[05] An Architecture for Gesture-Based Control of Mobile Robots (Iba – 1999)

27 January 2008

Current Mood: uber-humored

Blogs I Commented On:


Rant:
At first, I didn’t think it was worth the effort to use a haptics approach for controlling mobile robots compared to using a conventional remote controller, especially for a single robot. Then I thought about it for a moment and imagined it from a different perspective. Suppose I had control of an army of obedient and competent toddlers. If I had to use a mechanism to control them, would it be more practical to use gesture-based hand-motion controls or a conventional controller. It’s a silly question anyway. Where could I possibly find enough diapers to supply such an army?

Summary:
The idea in this paper is to transfer the burden of programming manipulator systems from robot experts to task experts, whom have extensive task knowledge but limited robotics knowledge. The goal is to enable new users to interact with robots by having an intuitive interface and the ability to interpret sometimes vague user specifications. The challenge is in robots interpreting user intent instead of simply mimicking it. Their approach is to use hand gestures as input to mobile robots using a data glove and position sense, allowing for richer interaction. It’s currently limited due to the system having cable connections that may be overcome by technological advances in wearable computing systems.

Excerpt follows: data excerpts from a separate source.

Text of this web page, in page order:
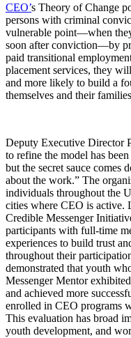
CEO’s Theory of Change
persons with criminal
vulnerable point—when
soon after conviction—by
paid transitional
placement services, they
and more likely to build a
themselves and their
Deputy Executive Director
to refine the model has
but the secret sauce comes
about the work.” The
individuals throughout the
cities where CEO is active.
Credible Messenger
participants with full-time
experiences to build trust
throughout their
demonstrated that youth
Messenger Mentor
and achieved more
enrolled in CEO programs
This evaluation has broad
youth development, and
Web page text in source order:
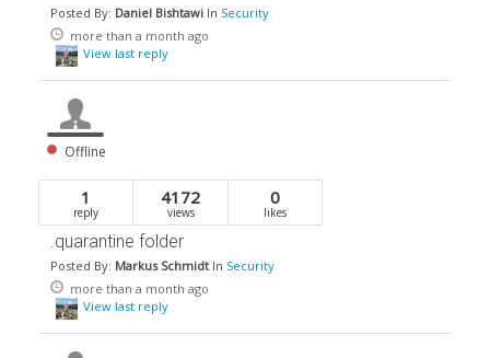
Posted By: Daniel Bishtawi In Security
more than a month ago
View last reply
Offline
1
reply
4172
views
0
likes
.quarantine folder
Posted By: Markus Schmidt In Security
more than a month ago
View last reply
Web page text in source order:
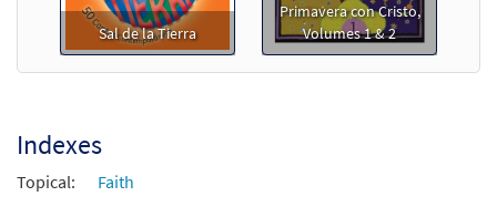
Sal de la Tierra
Primavera con Cristo,
Volumes 1 & 2
Indexes
Topical: Faith
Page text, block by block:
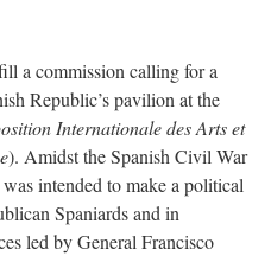
a commission calling for a
Republic’s pavilion at the
Internationale des Arts et
). Amidst the Spanish Civil War
intended to make a political
Spaniards and in
led by General Francisco
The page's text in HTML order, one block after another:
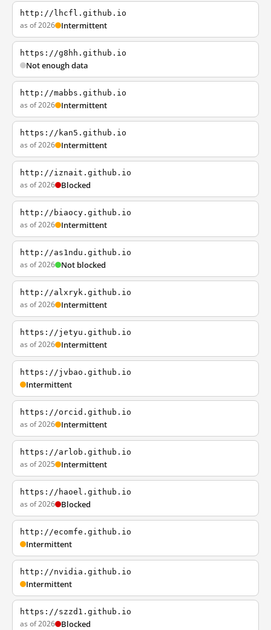
http://lhcfl.github.io
as of 2026 Intermittent
https://g8hh.github.io
Not enough data
http://mabbs.github.io
as of 2026 Intermittent
https://kan5.github.io
as of 2026 Intermittent
http://iznait.github.io
as of 2026 Blocked
http://biaocy.github.io
as of 2026 Intermittent
http://as1ndu.github.io
as of 2026 Not blocked
http://alxryk.github.io
as of 2026 Intermittent
https://jetyu.github.io
as of 2026 Intermittent
https://jvbao.github.io
Intermittent
https://orcid.github.io
as of 2026 Intermittent
https://arlob.github.io
as of 2025 Intermittent
https://haoel.github.io
as of 2026 Blocked
http://ecomfe.github.io
Intermittent
http://nvidia.github.io
Intermittent
https://szzd1.github.io
as of 2026 Blocked
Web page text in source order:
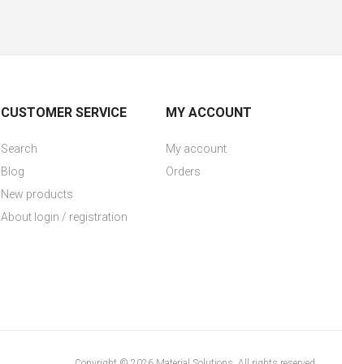
CUSTOMER SERVICE
Search
Blog
New products
About login / registration
MY ACCOUNT
My account
Orders
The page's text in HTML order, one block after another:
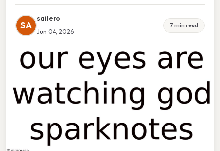
SA
sailero
Jun 04, 2026
7 min read
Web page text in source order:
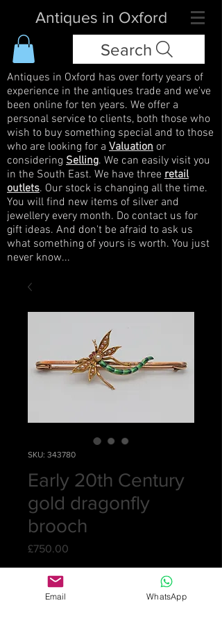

The system is composed of a data glove, a position sensor, and a geolocation system that tracks position and orientation of the mobile robot. The data glove and position sensor are connected to a gesture sensor to spot and interpret gestures. Waving in a direction moves the robot (local control mode), while pointing at a desired location emulates a ‘point-and-go’ command (global control mode). Gestures themselves are recognized with an HMM-based recognizer. First, data preprocessing is done on the data glove’s joint angel measurements to improve the speed and performance of gesture classification, and then gesture spotting occurs afterwards by classifying the data as one of six gestures (OPENING, OPENED, CLOSING, POINT, WAVING LEFT, WAVING RIGHT) or “none of the above” (to prevent inadvertent robot actions).

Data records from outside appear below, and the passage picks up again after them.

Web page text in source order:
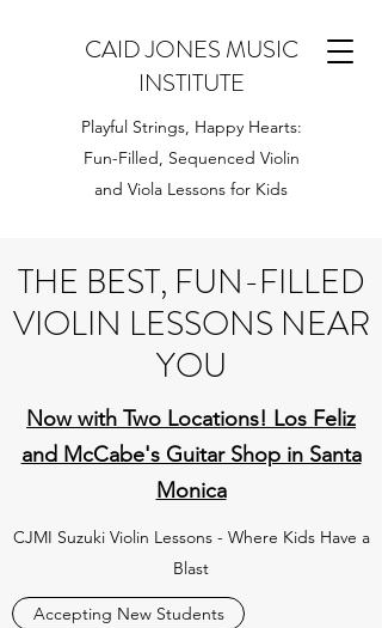
CAID JONES MUSIC
INSTITUTE
Playful Strings, Happy Hearts:
Fun-Filled, Sequenced Violin
and Viola Lessons for Kids
THE BEST, FUN-FILLED
VIOLIN LESSONS NEAR
YOU
Now with Two Locations! Los Feliz
and McCabe's Guitar Shop in Santa
Monica
CJMI Suzuki Violin Lessons - Where Kids Have a
Blast
Accepting New Students
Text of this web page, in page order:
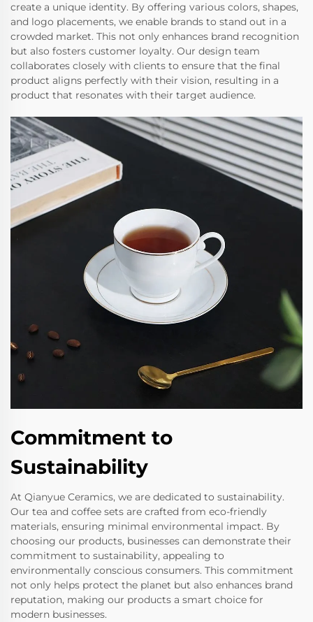
create a unique identity. By offering various colors, shapes,
and logo placements, we enable brands to stand out in a
crowded market. This not only enhances brand recognition
but also fosters customer loyalty. Our design team
collaborates closely with clients to ensure that the final
product aligns perfectly with their vision, resulting in a
product that resonates with their target audience.
Commitment to
Sustainability
At Qianyue Ceramics, we are dedicated to sustainability.
Our tea and coffee sets are crafted from eco-friendly
materials, ensuring minimal environmental impact. By
choosing our products, businesses can demonstrate their
commitment to sustainability, appealing to
environmentally conscious consumers. This commitment
not only helps protect the planet but also enhances brand
reputation, making our products a smart choice for
modern businesses.
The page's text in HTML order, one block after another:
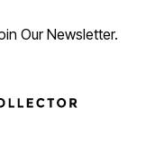
Our Newsletter.
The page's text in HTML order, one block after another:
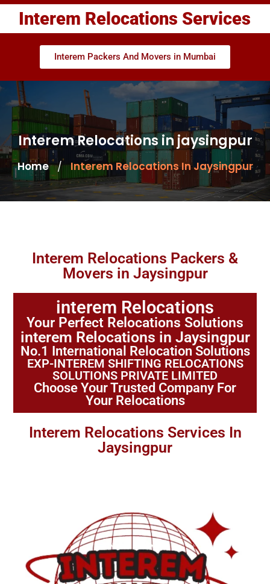
Interem Relocations Services
Interem Packers And Movers in Mumbai
Interem Relocations in jaysingpur
Home / Interem Relocations In Jaysingpur
Interem Relocations Packers &
Movers in Jaysingpur
interem Relocations
Your Perfect Relocations Solutions
interem Relocations in Jaysingpur
No.1 International Relocation Solutions
EXP-INTEREM SHIFTING RELOCATIONS
SOLUTIONS PRIVATE LIMITED
Choose Your Trusted Company For
Your Relocations
Interem Relocations Services In
Jaysingpur
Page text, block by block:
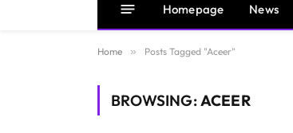
Homepage News
Home » Posts Tagged "Aceer"
BROWSING:ACEER
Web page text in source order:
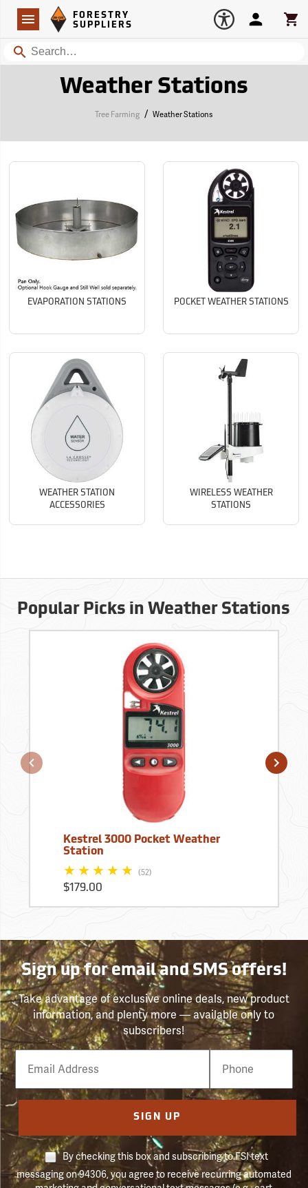
Navigation
Forestry Suppliers Logo
FORESTRY
SUPPLIERS
Search
Account
Weather Stations
Tree Farming / Weather Stations
EVAPORATION STATIONS POCKET WEATHER STATIONS
WEATHER STATION
ACCESSORIES
WIRELESS WEATHER
STATIONS
Popular Picks in Weather Stations
Kestrel 3000 Pocket Weather
Station
(52)
$179.00
Sign up for email and SMS offers!
Take advantage of exclusive online deals, new product
information, and plenty more — available only to
subscribers!
Email
Phone
Number
SIGN UP
By checking this box and subscribing to FSI text
messaging on 94306, you agree to receive recurring automated
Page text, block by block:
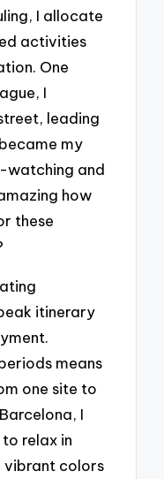
I allocate
activities
One
I
leading
my
and
how
these
itinerary
means
one site to
I
relax in
vibrant colors
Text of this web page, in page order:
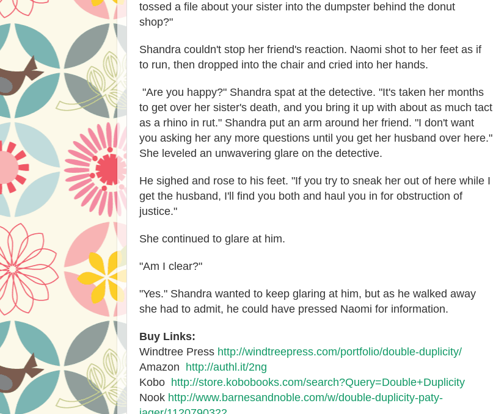
tossed a file about your sister into the dumpster behind the donut
shop?"
Shandra couldn't stop her friend's reaction. Naomi shot to her feet as if
to run, then dropped into the chair and cried into her hands.
"Are you happy?" Shandra spat at the detective. "It's taken her months
to get over her sister's death, and you bring it up with about as much tact
as a rhino in rut." Shandra put an arm around her friend. "I don't want
you asking her any more questions until you get her husband over here."
She leveled an unwavering glare on the detective.
He sighed and rose to his feet. "If you try to sneak her out of here while I
get the husband, I'll find you both and haul you in for obstruction of
justice."
She continued to glare at him.
"Am I clear?"
"Yes." Shandra wanted to keep glaring at him, but as he walked away
she had to admit, he could have pressed Naomi for information.
Buy Links:
Windtree Press http://windtreepress.com/portfolio/double-duplicity/
Amazon
http://authl.it/2ng
Kobo http://store.kobobooks.com/search?Query=Double+Duplicity
Nook http://www.barnesandnoble.com/w/double-duplicity-paty-
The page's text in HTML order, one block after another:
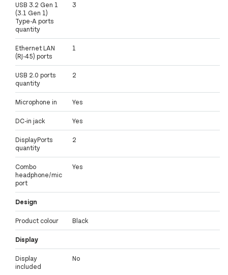
USB 3.2 Gen 1
(3.1 Gen 1)
Type-A ports
quantity
3
Ethernet LAN
(RJ-45) ports
1
USB 2.0 ports
quantity
2
Microphone in Yes
DC-in jack Yes
DisplayPorts
quantity
2
Combo
headphone/mic
port
Yes
Design
Product colour Black
Display
Display
included
No
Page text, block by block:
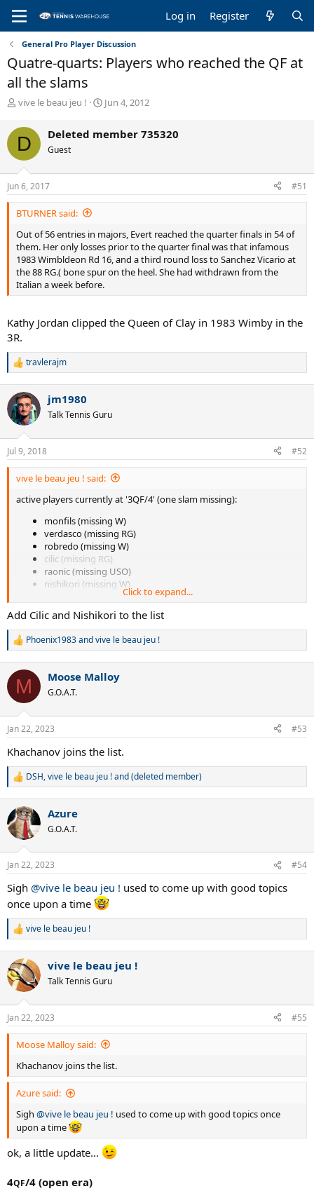
Log in Register
General Pro Player Discussion
Quatre-quarts: Players who reached the QF at
all the slams
T
r
e
a
d
s
t
a
r
e
r
vive le beau jeu !
S
r
a
e
Jun 4, 2012
D Deleted member 735320
Guest
Jun 6, 2017 #51
BTURNER said:
Out of 56 entries in majors, Evert reached the quarter finals in 54 of
them. Her only losses prior to the quarter final was that infamous
1983 Wimbldeon Rd 16, and a third round loss to Sanchez Vicario at
the 88 RG.( bone spur on the heel. She had withdrawn from the
Italian a week before.
Kathy Jordan clipped the Queen of Clay in 1983 Wimby in the
3R.
R
c
t
i
n
s
:
travlerajm
jm1980
Talk Tennis Guru
Jul 9, 2018 #52
vive le beau jeu ! said:
active players currently at '3QF/4' (one slam missing):
monfils (missing W)
verdasco (missing RG)
robredo (missing W)
cilic (missing RG)
raonic (missing USO)
nishikori (missing W)
gasquet (missing AO)Click to expand...
Add Cilic and Nishikori to the list
R
c
i
s
Phoenix1983andvive le beau jeu !
M Moose Malloy
G.O.A.T.
Jan 22, 2023 #53
Khachanov joins the list.
R
c
t
i
s
:
DSH,vive le beau jeu !and(deleted member)
Azure
G.O.A.T.
Jan 22, 2023 #54
Sigh @vive le beau jeu ! used to come up with good topics
once upon a time
R
c
t
i
s
:
vive le beau jeu !
vive le beau jeu !
Talk Tennis Guru
Jan 22, 2023 #55
Moose Malloy said:
Khachanov joins the list.
Azure said:
Sigh @vive le beau jeu ! used to come up with good topics once
upon a time
ok, a little update...
4QF/4 (open era)
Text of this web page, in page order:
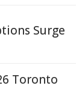
Surge
Toronto
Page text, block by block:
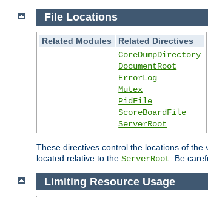
File Locations
Related Modules
Related Directives
CoreDumpDirectory
DocumentRoot
ErrorLog
Mutex
PidFile
ScoreBoardFile
ServerRoot
These directives control the locations of
located relative to the ServerRoot . Be
Limiting Resource Usage
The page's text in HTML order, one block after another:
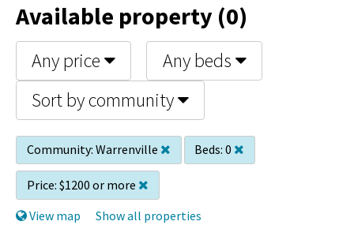
Available property (0)
Any price
Any beds
Sort by community
Community: Warrenville Beds: 0
Price: $1200 or more
View map
Show all properties

The HMM-algorithm differs from Rubiner and Juang’s standard forward-backward technique in two ways. First, an observation sequence is limited to the n most recent observations, since an increased observation sequence given the HMM decreases its probability to zero. Second, a “wait state” is created as the first transition node to all the gesture models and itself with equal probability. The reasoning behind it is that if an observation sequence corresponds to any sequence, the final state in that gesture will have the highest probability, else it is trapped in the “wait state” while subsequence observations raise the correct gesture’s probability. This is in response to the current model where one of six gestures are selected unless the threshold is high enough to reject them all, which the authors find unacceptable since it may also exclude gestures performed slightly differently from the training gestures.

Discussion:
The idea of controlling a group of mobile robots (or an army of toddlers, your choice) using a haptics approach seems more feasible than current methods, since hand commands feels like a natural thing to do. Therefore, I think the paper’s work towards that has a lot of merit. In regards to the execution, I found their modified HMM-based implementation of this system quite intriguing. The first modification of limiting the observation sequence to only the n most recent observations feels like it should have been in the original standard forward-backwards technique. I still haven’t come up with a reason as to the benefits of not restricting the sequence of observations at the moment.

Their second modification of employing a "wait state" was also a novel move to recognize gestures which were performed slightly different from the training ones. The authors reasoned that observation sequences which didn’t correspond to any gesture would be held in a "wait state" until more observations raised the correct gesture’s probability. There’s one part about this second modification that confuses to me though. Let’s suppose that during the execution of a gesture, the user does a posture different enough from the training data to confuse the system. According to this second modification, the observation state up to that posture would put the gesture into a "wait state," that is until more data from a later observation state connected to that gesture would raise intended correct gesture’s probability. What happens if the observation state had capture the user finished with the gesture while it was in a "wait state"? Future observation states would stem from the next gesture being executed by the user. From what I read, I would imagine the probability of the previous gesture would not increase, and thus never classify the previous gesture (if the n value for the number of recent observations is low enough) or classify the current gesture incorrectly (if the n value is high enough).

2 comments:

Brandon said...

i think the authors confirmed your suspicions when they mentioned that the HMM with wait state missed 2 gestures but the HMM without wait state spotted every gesture correctly. obviously the wait state caused these 2 gestures to be missed, but why? it would have been nice if the authors could have provided some incite about why the HMM with wait state missed these gestures while the HMM without wait state didn't. were they performed more slowly or quickly that the others? which gesture was it that was missed? was it a wave? a point? some more explanation would have been beneficial.

Marimba said...

I think the idea of controlling an army of mobile robots is interesting, though I'm not sure the controls they used in the paper would be entirely useful. I have a hard time imagining a scenario where all the robots should move in exactly the same way -- to control many robots, it seems like they'd almost have to have some individual pathfinding capability of their own. On the other hand, adding some new gestures might be useful for controlling a group: maybe using two hands to signal that they should spread out, group up, or split into two groups.